### What is required
Would you print the records below from the first line through the line containing "Due to the fact", skipping the pictures?

————

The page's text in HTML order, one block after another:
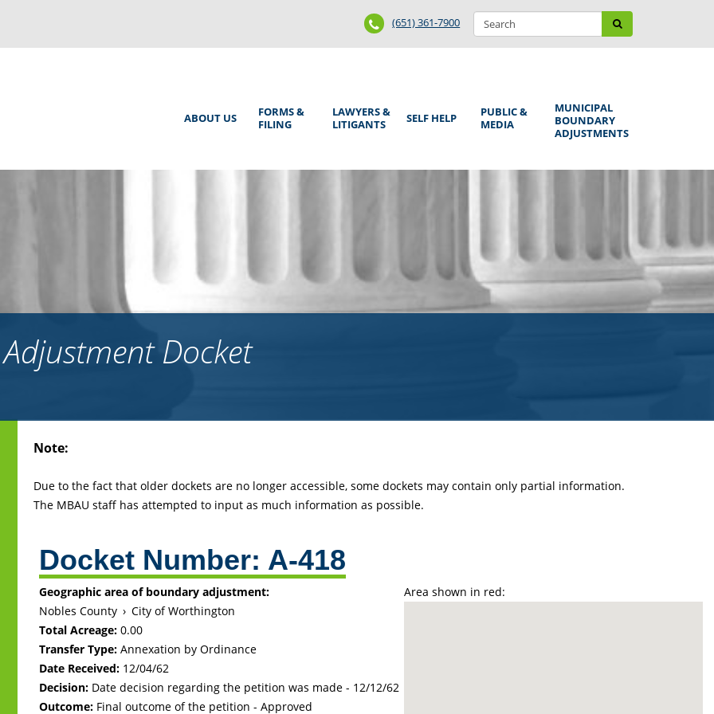
Search
form
Search
Phone
Number
(651) 361-7900
Main
ABOUT US
FORMS &
FILING
LAWYERS &
LITIGANTS
SELF HELP
PUBLIC &
MEDIA
MUNICIPAL
BOUNDARY
ADJUSTMENTS
Docket
to
Note:
Due to the fact that older dockets are no longer accessible, some dockets may contain only partial information.
The MBAU staff has attempted to input as much information as possible.
Docket Number: A-418
Area shown in red:
Geographic area of boundary adjustment:
Nobles County › City of Worthington
Total Acreage:0.00
Transfer Type: Annexation by Ordinance
Date Received: 12/04/62
Decision: Date decision regarding the petition was made - 12/12/62
Outcome: Final outcome of the petition - Approved
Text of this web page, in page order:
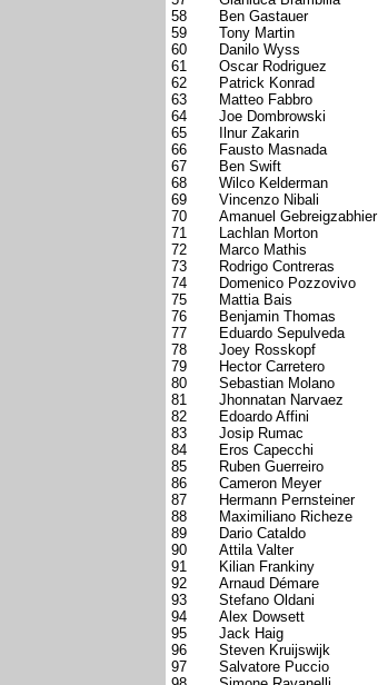
58
Ben Gastauer
59
Tony Martin
60
Danilo Wyss
61
Oscar Rodriguez
62
Patrick Konrad
63
Matteo Fabbro
64
Joe Dombrowski
65
Ilnur Zakarin
66
Fausto Masnada
67
Ben Swift
68
Wilco Kelderman
69
Vincenzo Nibali
70
Amanuel Gebreigzabhier
71
Lachlan Morton
72
Marco Mathis
73
Rodrigo Contreras
74
Domenico Pozzovivo
75
Mattia Bais
76
Benjamin Thomas
77
Eduardo Sepulveda
78
Joey Rosskopf
79
Hector Carretero
80
Sebastian Molano
81
Jhonnatan Narvaez
82
Edoardo Affini
83
Josip Rumac
84
Eros Capecchi
85
Ruben Guerreiro
86
Cameron Meyer
87
Hermann Pernsteiner
88
Maximiliano Richeze
89
Dario Cataldo
90
Attila Valter
91
Kilian Frankiny
92
Arnaud Démare
93
Stefano Oldani
94
Alex Dowsett
95
Jack Haig
96
Steven Kruijswijk
97
Salvatore Puccio
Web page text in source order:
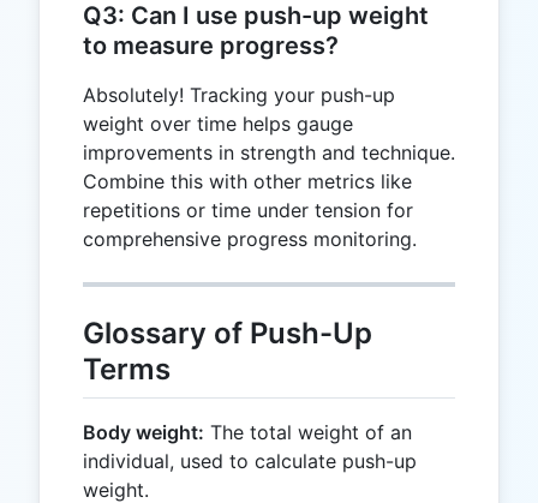
Q3: Can I use push-up weight
to measure progress?
Absolutely! Tracking your push-up
weight over time helps gauge
improvements in strength and technique.
Combine this with other metrics like
repetitions or time under tension for
comprehensive progress monitoring.
Glossary of Push-Up
Terms
Body weight: The total weight of an
individual, used to calculate push-up
weight.
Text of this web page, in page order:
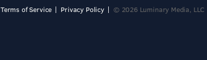
Terms of Service Privacy Policy © 2026 Luminary Media, LLC
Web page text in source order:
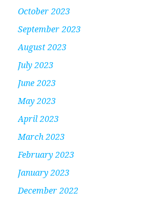
October 2023
September 2023
August 2023
July 2023
June 2023
May 2023
April 2023
March 2023
February 2023
January 2023
December 2022
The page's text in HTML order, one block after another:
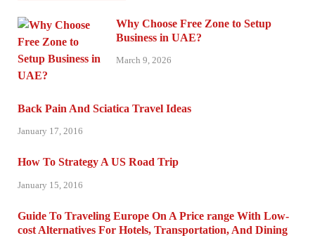
Why Choose Free Zone to Setup
Business in UAE?
March 9, 2026
Back Pain And Sciatica Travel Ideas
January 17, 2016
How To Strategy A US Road Trip
January 15, 2016
Guide To Traveling Europe On A Price range With Low-
cost Alternatives For Hotels, Transportation, And Dining
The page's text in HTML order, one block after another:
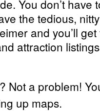
You don’t
the tedious,
and you’ll
attraction
Not a problem!
up maps.
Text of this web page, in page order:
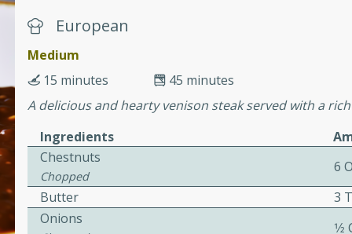
topped with a flavorful
recipe is perfect for a
sausage stuffing that's
European
Medium
45 minutes
15 minutes
A delicious and hearty venison steak served with a
Ingredients
Chestnuts
Chopped
6
Butter
3
Onions

————

### Exercise output
The page's text in HTML order, one block after another:
Search
form
Search
Phone
Number
(651) 361-7900
Main
ABOUT US
FORMS &
FILING
LAWYERS &
LITIGANTS
SELF HELP
PUBLIC &
MEDIA
MUNICIPAL
BOUNDARY
ADJUSTMENTS
Docket
to
Note:
Due to the fact that older dockets are no longer accessible, some dockets may contain only partial information.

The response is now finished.